Give the entries again, exactly as they stand.

Segment Start: DATA FOR REVIEW

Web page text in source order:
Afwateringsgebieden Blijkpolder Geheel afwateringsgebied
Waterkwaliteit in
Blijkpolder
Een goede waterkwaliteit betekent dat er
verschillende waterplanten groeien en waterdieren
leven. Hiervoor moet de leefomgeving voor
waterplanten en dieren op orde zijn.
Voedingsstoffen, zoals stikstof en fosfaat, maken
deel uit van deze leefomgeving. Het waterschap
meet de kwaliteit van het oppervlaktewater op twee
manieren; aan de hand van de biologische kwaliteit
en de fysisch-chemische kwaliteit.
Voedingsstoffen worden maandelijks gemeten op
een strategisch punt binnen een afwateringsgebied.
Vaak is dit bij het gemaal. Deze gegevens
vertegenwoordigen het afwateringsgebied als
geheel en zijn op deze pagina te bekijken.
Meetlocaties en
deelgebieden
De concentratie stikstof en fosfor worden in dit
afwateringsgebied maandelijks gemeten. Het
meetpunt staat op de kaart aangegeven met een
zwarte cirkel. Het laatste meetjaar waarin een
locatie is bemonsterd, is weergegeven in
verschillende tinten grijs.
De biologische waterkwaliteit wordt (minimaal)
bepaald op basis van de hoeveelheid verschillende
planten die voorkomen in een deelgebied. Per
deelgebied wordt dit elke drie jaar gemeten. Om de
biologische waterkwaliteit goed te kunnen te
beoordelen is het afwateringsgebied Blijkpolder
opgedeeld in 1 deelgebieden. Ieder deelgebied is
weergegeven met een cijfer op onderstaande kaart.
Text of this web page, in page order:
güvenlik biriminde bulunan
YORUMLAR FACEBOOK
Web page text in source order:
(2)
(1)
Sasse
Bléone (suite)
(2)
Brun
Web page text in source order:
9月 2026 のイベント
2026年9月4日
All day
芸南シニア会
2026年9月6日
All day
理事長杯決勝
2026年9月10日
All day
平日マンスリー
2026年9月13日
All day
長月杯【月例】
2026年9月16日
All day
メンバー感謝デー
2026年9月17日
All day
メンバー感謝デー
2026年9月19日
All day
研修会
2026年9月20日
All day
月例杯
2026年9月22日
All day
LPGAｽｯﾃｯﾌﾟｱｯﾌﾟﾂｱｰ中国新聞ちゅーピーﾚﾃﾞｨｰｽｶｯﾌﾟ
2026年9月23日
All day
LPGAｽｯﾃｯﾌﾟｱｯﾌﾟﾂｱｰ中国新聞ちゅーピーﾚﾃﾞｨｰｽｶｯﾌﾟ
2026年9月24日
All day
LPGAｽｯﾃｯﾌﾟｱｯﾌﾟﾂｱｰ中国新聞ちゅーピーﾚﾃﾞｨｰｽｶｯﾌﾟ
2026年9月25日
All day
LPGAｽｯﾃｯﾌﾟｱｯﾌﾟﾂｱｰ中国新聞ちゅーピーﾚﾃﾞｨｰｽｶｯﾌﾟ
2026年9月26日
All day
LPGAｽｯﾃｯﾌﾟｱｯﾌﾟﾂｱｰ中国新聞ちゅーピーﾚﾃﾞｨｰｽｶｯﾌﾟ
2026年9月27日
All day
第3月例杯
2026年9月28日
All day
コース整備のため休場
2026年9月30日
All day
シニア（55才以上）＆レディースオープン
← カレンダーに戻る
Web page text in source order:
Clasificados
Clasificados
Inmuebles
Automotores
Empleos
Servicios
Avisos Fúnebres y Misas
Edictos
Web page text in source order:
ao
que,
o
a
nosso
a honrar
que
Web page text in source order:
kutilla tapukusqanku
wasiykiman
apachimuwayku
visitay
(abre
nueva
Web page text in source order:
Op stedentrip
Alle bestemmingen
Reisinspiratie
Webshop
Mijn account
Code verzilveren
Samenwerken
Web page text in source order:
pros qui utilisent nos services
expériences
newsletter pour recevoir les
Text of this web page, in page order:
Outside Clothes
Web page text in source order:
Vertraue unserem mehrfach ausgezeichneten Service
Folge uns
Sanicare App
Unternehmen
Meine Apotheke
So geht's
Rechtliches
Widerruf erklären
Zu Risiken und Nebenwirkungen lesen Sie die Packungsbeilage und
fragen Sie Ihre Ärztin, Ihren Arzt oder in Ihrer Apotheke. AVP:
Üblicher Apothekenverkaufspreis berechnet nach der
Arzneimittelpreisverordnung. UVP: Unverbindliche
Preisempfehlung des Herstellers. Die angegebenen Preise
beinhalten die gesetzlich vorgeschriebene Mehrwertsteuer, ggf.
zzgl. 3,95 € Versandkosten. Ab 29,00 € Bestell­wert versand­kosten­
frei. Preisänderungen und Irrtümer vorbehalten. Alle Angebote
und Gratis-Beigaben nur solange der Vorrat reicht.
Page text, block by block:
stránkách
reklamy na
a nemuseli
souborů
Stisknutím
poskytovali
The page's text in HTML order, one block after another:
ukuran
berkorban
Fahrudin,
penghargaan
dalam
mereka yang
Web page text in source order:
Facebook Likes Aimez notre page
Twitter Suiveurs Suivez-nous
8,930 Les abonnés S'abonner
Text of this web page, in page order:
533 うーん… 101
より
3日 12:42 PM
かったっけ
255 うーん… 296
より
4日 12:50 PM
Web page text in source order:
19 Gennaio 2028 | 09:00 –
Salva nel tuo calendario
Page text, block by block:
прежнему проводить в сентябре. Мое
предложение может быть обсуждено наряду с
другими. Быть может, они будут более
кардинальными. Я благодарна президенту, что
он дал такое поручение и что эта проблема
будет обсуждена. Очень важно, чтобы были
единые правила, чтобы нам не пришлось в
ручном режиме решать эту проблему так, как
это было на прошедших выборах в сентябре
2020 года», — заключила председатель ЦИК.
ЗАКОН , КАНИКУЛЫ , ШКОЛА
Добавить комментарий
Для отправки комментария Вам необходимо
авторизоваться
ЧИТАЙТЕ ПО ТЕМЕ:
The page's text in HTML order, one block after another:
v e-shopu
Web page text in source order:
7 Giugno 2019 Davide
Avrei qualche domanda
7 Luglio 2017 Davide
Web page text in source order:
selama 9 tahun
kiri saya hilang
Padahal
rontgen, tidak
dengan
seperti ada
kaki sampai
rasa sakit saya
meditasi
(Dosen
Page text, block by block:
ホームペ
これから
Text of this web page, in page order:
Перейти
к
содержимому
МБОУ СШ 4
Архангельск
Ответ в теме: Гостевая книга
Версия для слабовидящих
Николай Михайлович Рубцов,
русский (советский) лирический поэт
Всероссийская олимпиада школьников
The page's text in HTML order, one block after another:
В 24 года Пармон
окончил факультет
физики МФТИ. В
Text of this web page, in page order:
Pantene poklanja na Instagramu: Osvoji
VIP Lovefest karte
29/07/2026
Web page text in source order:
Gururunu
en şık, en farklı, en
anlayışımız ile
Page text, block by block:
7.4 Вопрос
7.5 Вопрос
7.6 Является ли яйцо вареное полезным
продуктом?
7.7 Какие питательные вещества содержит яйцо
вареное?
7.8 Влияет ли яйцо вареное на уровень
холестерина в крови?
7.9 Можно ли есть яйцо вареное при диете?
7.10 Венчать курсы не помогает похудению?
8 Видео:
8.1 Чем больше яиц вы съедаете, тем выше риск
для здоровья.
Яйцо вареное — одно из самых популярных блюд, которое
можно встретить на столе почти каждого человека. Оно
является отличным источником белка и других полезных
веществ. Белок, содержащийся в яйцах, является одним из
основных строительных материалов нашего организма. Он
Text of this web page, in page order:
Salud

Segment End: DATA FOR REVIEW

> **EXERCISE RESPONSE**
Web page text in source order:
Afwateringsgebieden Blijkpolder Geheel afwateringsgebied
Waterkwaliteit in
Blijkpolder
Een goede waterkwaliteit betekent dat er
verschillende waterplanten groeien en waterdieren
leven. Hiervoor moet de leefomgeving voor
waterplanten en dieren op orde zijn.
Voedingsstoffen, zoals stikstof en fosfaat, maken
deel uit van deze leefomgeving. Het waterschap
meet de kwaliteit van het oppervlaktewater op twee
manieren; aan de hand van de biologische kwaliteit
en de fysisch-chemische kwaliteit.
Voedingsstoffen worden maandelijks gemeten op
een strategisch punt binnen een afwateringsgebied.
Vaak is dit bij het gemaal. Deze gegevens
vertegenwoordigen het afwateringsgebied als
geheel en zijn op deze pagina te bekijken.
Meetlocaties en
deelgebieden
De concentratie stikstof en fosfor worden in dit
afwateringsgebied maandelijks gemeten. Het
meetpunt staat op de kaart aangegeven met een
zwarte cirkel. Het laatste meetjaar waarin een
locatie is bemonsterd, is weergegeven in
verschillende tinten grijs.
De biologische waterkwaliteit wordt (minimaal)
bepaald op basis van de hoeveelheid verschillende
planten die voorkomen in een deelgebied. Per
deelgebied wordt dit elke drie jaar gemeten. Om de
biologische waterkwaliteit goed te kunnen te
beoordelen is het afwateringsgebied Blijkpolder
opgedeeld in 1 deelgebieden. Ieder deelgebied is
weergegeven met een cijfer op onderstaande kaart.
Text of this web page, in page order:
güvenlik biriminde bulunan
YORUMLAR FACEBOOK
Web page text in source order:
(2)
(1)
Sasse
Bléone (suite)
(2)
Brun
Web page text in source order:
9月 2026 のイベント
2026年9月4日
All day
芸南シニア会
2026年9月6日
All day
理事長杯決勝
2026年9月10日
All day
平日マンスリー
2026年9月13日
All day
長月杯【月例】
2026年9月16日
All day
メンバー感謝デー
2026年9月17日
All day
メンバー感謝デー
2026年9月19日
All day
研修会
2026年9月20日
All day
月例杯
2026年9月22日
All day
LPGAｽｯﾃｯﾌﾟｱｯﾌﾟﾂｱｰ中国新聞ちゅーピーﾚﾃﾞｨｰｽｶｯﾌﾟ
2026年9月23日
All day
LPGAｽｯﾃｯﾌﾟｱｯﾌﾟﾂｱｰ中国新聞ちゅーピーﾚﾃﾞｨｰｽｶｯﾌﾟ
2026年9月24日
All day
LPGAｽｯﾃｯﾌﾟｱｯﾌﾟﾂｱｰ中国新聞ちゅーピーﾚﾃﾞｨｰｽｶｯﾌﾟ
2026年9月25日
All day
LPGAｽｯﾃｯﾌﾟｱｯﾌﾟﾂｱｰ中国新聞ちゅーピーﾚﾃﾞｨｰｽｶｯﾌﾟ
2026年9月26日
All day
LPGAｽｯﾃｯﾌﾟｱｯﾌﾟﾂｱｰ中国新聞ちゅーピーﾚﾃﾞｨｰｽｶｯﾌﾟ
2026年9月27日
All day
第3月例杯
2026年9月28日
All day
コース整備のため休場
2026年9月30日
All day
シニア（55才以上）＆レディースオープン
← カレンダーに戻る
Web page text in source order:
Clasificados
Clasificados
Inmuebles
Automotores
Empleos
Servicios
Avisos Fúnebres y Misas
Edictos
Web page text in source order:
ao
que,
o
a
nosso
a honrar
que
Web page text in source order:
kutilla tapukusqanku
wasiykiman
apachimuwayku
visitay
(abre
nueva
Web page text in source order:
Op stedentrip
Alle bestemmingen
Reisinspiratie
Webshop
Mijn account
Code verzilveren
Samenwerken
Web page text in source order:
pros qui utilisent nos services
expériences
newsletter pour recevoir les
Text of this web page, in page order:
Outside Clothes
Web page text in source order:
Vertraue unserem mehrfach ausgezeichneten Service
Folge uns
Sanicare App
Unternehmen
Meine Apotheke
So geht's
Rechtliches
Widerruf erklären
Zu Risiken und Nebenwirkungen lesen Sie die Packungsbeilage und
fragen Sie Ihre Ärztin, Ihren Arzt oder in Ihrer Apotheke. AVP:
Üblicher Apothekenverkaufspreis berechnet nach der
Arzneimittelpreisverordnung. UVP: Unverbindliche
Preisempfehlung des Herstellers. Die angegebenen Preise
beinhalten die gesetzlich vorgeschriebene Mehrwertsteuer, ggf.
zzgl. 3,95 € Versandkosten. Ab 29,00 € Bestell­wert versand­kosten­
frei. Preisänderungen und Irrtümer vorbehalten. Alle Angebote
und Gratis-Beigaben nur solange der Vorrat reicht.
Page text, block by block:
stránkách
reklamy na
a nemuseli
souborů
Stisknutím
poskytovali
The page's text in HTML order, one block after another:
ukuran
berkorban
Fahrudin,
penghargaan
dalam
mereka yang
Web page text in source order:
Facebook Likes Aimez notre page
Twitter Suiveurs Suivez-nous
8,930 Les abonnés S'abonner
Text of this web page, in page order:
533 うーん… 101
より
3日 12:42 PM
かったっけ
255 うーん… 296
より
4日 12:50 PM
Web page text in source order:
19 Gennaio 2028 | 09:00 –
Salva nel tuo calendario
Page text, block by block:
прежнему проводить в сентябре. Мое
предложение может быть обсуждено наряду с
другими. Быть может, они будут более
кардинальными. Я благодарна президенту, что
он дал такое поручение и что эта проблема
будет обсуждена. Очень важно, чтобы были
единые правила, чтобы нам не пришлось в
ручном режиме решать эту проблему так, как
это было на прошедших выборах в сентябре
2020 года», — заключила председатель ЦИК.
ЗАКОН , КАНИКУЛЫ , ШКОЛА
Добавить комментарий
Для отправки комментария Вам необходимо
авторизоваться
ЧИТАЙТЕ ПО ТЕМЕ:
The page's text in HTML order, one block after another:
v e-shopu
Web page text in source order:
7 Giugno 2019 Davide
Avrei qualche domanda
7 Luglio 2017 Davide
Web page text in source order:
selama 9 tahun
kiri saya hilang
Padahal
rontgen, tidak
dengan
seperti ada
kaki sampai
rasa sakit saya
meditasi
(Dosen
Page text, block by block:
ホームペ
これから
Text of this web page, in page order:
Перейти
к
содержимому
МБОУ СШ 4
Архангельск
Ответ в теме: Гостевая книга
Версия для слабовидящих
Николай Михайлович Рубцов,
русский (советский) лирический поэт
Всероссийская олимпиада школьников
The page's text in HTML order, one block after another:
В 24 года Пармон
окончил факультет
физики МФТИ. В
Text of this web page, in page order:
Pantene poklanja na Instagramu: Osvoji
VIP Lovefest karte
29/07/2026
Web page text in source order:
Gururunu
en şık, en farklı, en
anlayışımız ile
Page text, block by block:
7.4 Вопрос
7.5 Вопрос
7.6 Является ли яйцо вареное полезным
продуктом?
7.7 Какие питательные вещества содержит яйцо
вареное?
7.8 Влияет ли яйцо вареное на уровень
холестерина в крови?
7.9 Можно ли есть яйцо вареное при диете?
7.10 Венчать курсы не помогает похудению?
8 Видео:
8.1 Чем больше яиц вы съедаете, тем выше риск
для здоровья.
Яйцо вареное — одно из самых популярных блюд, которое
можно встретить на столе почти каждого человека. Оно
является отличным источником белка и других полезных
веществ. Белок, содержащийся в яйцах, является одним из
основных строительных материалов нашего организма. Он
Text of this web page, in page order:
Salud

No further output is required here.